1. A method for producing polyethylene-based resin foamed particles having a Z average molecular weight of 40×10⁴to 70×10⁴, a surface layer film thickness of 11 μm to 120 μm, and an open-cell ratio of 12% or less, comprising:

obtaining a polyethylene-based resin particles by being melt and kneaded by an extruder in a resin temperature range of 290° C. to 320° C., and then the polyethylene-based resin particles undergo a first-stage foaming process,

wherein the first-stage foaming process comprises

dispersing the polyethylene-based resin particles containing a

polyethylene-based resin composition of 1000 ppm to 4000 ppm in total of one or more compounds selected from the group consisting of an antioxidant, metal stearate, and an inorganic substance and 50 ppm to 20000 ppm of a hydrophilic compound together with a foaming agent in an aqueous dispersion medium in an airtight container to achieve a resultant polyethylene-based resin particles,

heating the resultant polyethylene-based resin particles to a temperature equal to or higher than a softening point of the polyethylene-based resin particles,

pressurizing the resultant polyethylene-based resin particles, and then

releasing the resultant polyethylene-based resin particles to a pressure zone in which a pressure is lower than an internal pressure of the airtight container to thereby produce the polyethylene-based resin foamed particles.

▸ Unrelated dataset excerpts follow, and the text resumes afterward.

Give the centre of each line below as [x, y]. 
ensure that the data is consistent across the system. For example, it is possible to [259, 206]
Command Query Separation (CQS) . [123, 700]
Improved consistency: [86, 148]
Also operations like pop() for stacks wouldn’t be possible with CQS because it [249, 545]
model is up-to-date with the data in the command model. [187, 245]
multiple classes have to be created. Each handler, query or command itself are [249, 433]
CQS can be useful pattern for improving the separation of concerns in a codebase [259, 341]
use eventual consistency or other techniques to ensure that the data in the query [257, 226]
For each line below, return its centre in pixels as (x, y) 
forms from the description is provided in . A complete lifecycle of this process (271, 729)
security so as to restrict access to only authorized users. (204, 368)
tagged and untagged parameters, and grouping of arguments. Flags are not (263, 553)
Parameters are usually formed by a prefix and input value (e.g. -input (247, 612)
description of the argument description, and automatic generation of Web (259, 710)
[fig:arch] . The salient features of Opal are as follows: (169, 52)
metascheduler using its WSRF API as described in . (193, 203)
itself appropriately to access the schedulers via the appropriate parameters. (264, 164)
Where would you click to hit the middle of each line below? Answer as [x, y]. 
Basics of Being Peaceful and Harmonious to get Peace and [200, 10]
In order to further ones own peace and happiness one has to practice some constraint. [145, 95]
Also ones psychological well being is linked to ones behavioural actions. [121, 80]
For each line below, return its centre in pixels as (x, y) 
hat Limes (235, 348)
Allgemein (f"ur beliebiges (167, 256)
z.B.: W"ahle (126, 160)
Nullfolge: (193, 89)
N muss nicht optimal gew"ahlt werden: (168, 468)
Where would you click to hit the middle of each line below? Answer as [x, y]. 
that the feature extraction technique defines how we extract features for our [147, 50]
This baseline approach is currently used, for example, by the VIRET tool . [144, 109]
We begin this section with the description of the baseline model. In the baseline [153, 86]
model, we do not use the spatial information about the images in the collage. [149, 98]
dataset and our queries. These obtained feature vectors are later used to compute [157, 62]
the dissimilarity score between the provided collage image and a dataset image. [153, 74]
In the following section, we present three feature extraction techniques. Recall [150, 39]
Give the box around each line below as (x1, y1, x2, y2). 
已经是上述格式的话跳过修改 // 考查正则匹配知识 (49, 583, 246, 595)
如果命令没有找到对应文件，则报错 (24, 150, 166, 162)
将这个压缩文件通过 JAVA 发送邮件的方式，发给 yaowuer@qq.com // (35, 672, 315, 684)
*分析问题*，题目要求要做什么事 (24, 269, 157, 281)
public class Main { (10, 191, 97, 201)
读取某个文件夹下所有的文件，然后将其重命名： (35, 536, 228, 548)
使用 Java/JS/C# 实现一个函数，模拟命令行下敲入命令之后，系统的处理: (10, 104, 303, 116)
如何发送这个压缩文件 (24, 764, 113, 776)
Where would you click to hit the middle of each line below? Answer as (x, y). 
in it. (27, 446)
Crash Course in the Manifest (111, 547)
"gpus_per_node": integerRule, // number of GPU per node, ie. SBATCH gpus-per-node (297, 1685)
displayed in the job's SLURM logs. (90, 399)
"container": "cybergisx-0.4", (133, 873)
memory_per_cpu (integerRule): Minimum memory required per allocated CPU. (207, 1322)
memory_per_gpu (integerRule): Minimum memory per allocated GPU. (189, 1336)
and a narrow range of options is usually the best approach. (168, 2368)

2. A method for producing polyethylene-based resin foamed particles having a Z average molecular weight of 40×10⁴to 70×10⁴, a portion with a surface layer film thickness of 11 μm to 120 μm, and an open-cell ratio of 12% or less, comprising:

obtaining a polyethylene-based resin particles by being melt and kneaded by an extruder in a resin temperature range of 290° C. to 320° C., and then the polyethylene-based resin particles undergo a first-stage foaming process; and

performing a first-stage foaming process and a second-stage foaming process,

the first-stage foaming process of dispersing polyethylene-based resin particles containing a polyethylene-based resin composition containing 1000 ppm to 4000 ppm in total of one or more compounds selected from the group consisting of an antioxidant, metal stearate, and an inorganic substance and 50 ppm to 20000 ppm of a hydrophilic compound together with carbon dioxide in an aqueous dispersion medium in an airtight container, heating the resultant polyethylene-based resin particles to a temperature equal to or higher than a softening point of the polyethylene-based resin particles, pressurizing the resultant polyethylene-based resin particles, and then releasing the resultant polyethylene-based resin particles to a pressure zone in which a pressure is lower than an internal pressure of the airtight container to thereby produce polyethylene-based resin foamed particles,

the second-stage foaming process of placing the polyethylene-based resin foamed particles obtained in the first-stage foaming process into a pressure resistant container, impregnating the polyethylene-based resin foamed particles with inorganic gas containing at least one kind of gas selected from the group consisting of air, nitrogen, and carbon dioxide to give internal pressure, and then heating the polyethylene-based resin foamed particles for further foaming.

3. The method for producing polyethylene-based resin foamed particles according to claim 1, wherein

the antioxidant in the polyethylene-based resin composition includes a phosphorus-based antioxidant and a phenol-based antioxidant, and

satisfies (a1) and (a2) conditions described below:

(a1) a content of the phosphorus-based antioxidant contained in the polyethylene-based resin composition is 500 ppm to 1500 ppm; and

(a2) a ratio of a content of the phosphorus-based antioxidant to a content of the phenolbased antioxidant (content of phosphorus-based antioxidant/content of phenol-based antioxidant) contained in the polyethylene-based resin composition is 2.0 to 7.5.